RECORDS SHOWN section start

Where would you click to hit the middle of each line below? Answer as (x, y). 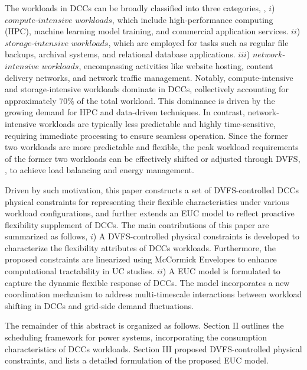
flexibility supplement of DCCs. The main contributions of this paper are (137, 224)
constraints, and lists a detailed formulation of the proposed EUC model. (137, 360)
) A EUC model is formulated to (221, 271)
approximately (31, 100)
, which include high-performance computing (192, 19)
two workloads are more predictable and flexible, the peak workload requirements (152, 147)
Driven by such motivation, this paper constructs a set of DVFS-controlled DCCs (152, 189)
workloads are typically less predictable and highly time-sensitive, (158, 123)
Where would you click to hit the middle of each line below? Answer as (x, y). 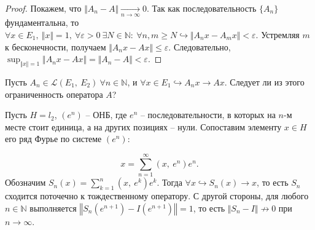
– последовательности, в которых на (208, 115)
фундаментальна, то (42, 22)
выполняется (53, 208)
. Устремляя (278, 34)
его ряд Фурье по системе (53, 139)
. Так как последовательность (201, 8)
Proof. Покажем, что (43, 8)
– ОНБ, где (106, 115)
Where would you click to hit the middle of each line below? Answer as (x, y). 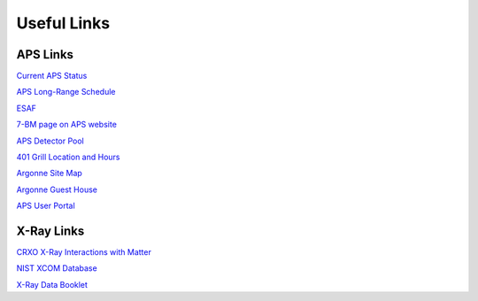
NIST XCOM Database (57, 268)
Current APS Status (52, 76)
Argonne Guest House (57, 189)
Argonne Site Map (50, 174)
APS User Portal (46, 206)
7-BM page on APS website (66, 125)
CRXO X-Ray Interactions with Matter (84, 252)
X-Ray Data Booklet (52, 284)
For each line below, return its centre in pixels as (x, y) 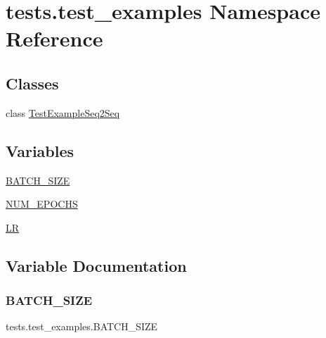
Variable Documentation (96, 265)
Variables (40, 150)
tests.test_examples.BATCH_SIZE (82, 326)
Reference (54, 38)
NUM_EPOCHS (42, 204)
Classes (32, 83)
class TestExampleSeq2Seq (63, 112)

RECORDS SHOWN section end

REQUIRED ACTION:
Would you please print out all the records above exactly, minus any pictures?

ANSWER TO THIS PROBLEM:
Where would you click to hit the middle of each line below? Answer as (x, y). 
flexibility supplement of DCCs. The main contributions of this paper are (137, 224)
constraints, and lists a detailed formulation of the proposed EUC model. (137, 360)
) A EUC model is formulated to (221, 271)
approximately (31, 100)
, which include high-performance computing (192, 19)
two workloads are more predictable and flexible, the peak workload requirements (152, 147)
Driven by such motivation, this paper constructs a set of DVFS-controlled DCCs (152, 189)
workloads are typically less predictable and highly time-sensitive, (158, 123)
Where would you click to hit the middle of each line below? Answer as (x, y). 
– последовательности, в которых на (208, 115)
фундаментальна, то (42, 22)
выполняется (53, 208)
. Устремляя (278, 34)
его ряд Фурье по системе (53, 139)
. Так как последовательность (201, 8)
Proof. Покажем, что (43, 8)
– ОНБ, где (106, 115)
Where would you click to hit the middle of each line below? Answer as (x, y). 
NIST XCOM Database (57, 268)
Current APS Status (52, 76)
Argonne Guest House (57, 189)
Argonne Site Map (50, 174)
APS User Portal (46, 206)
7-BM page on APS website (66, 125)
CRXO X-Ray Interactions with Matter (84, 252)
X-Ray Data Booklet (52, 284)
For each line below, return its centre in pixels as (x, y) 
Variable Documentation (96, 265)
Variables (40, 150)
tests.test_examples.BATCH_SIZE (82, 326)
Reference (54, 38)
NUM_EPOCHS (42, 204)
Classes (32, 83)
class TestExampleSeq2Seq (63, 112)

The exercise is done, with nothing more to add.